If a line in the data below includes the string "dashed", please return a copy of it.

§ Records shown
■ ■ ■ ■

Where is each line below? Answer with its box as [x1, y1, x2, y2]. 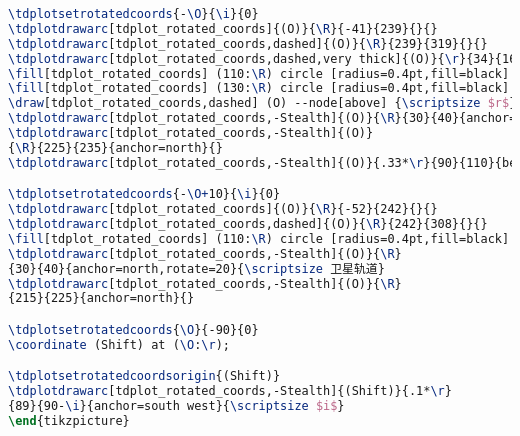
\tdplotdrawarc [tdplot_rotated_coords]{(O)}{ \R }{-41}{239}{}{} [8, 21, 438, 36]
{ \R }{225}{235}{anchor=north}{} [8, 140, 223, 155]
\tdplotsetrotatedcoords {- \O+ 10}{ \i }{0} [8, 187, 281, 202]
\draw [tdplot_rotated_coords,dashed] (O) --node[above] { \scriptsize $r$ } [8, 96, 517, 111]
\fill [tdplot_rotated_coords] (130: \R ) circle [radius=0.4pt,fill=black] [8, 81, 510, 96]
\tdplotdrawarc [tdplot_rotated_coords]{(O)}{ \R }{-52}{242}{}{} [8, 202, 438, 217]
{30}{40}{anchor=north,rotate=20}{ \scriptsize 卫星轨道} [8, 261, 385, 276]
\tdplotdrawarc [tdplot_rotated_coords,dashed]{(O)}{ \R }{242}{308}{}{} [8, 217, 488, 232]

■ ■ ■ ■

§ Exercise output
\draw [tdplot_rotated_coords,dashed] (O) --node[above] { \scriptsize $r$ } [8, 96, 517, 111]
\tdplotdrawarc [tdplot_rotated_coords,dashed]{(O)}{ \R }{242}{308}{}{} [8, 217, 488, 232]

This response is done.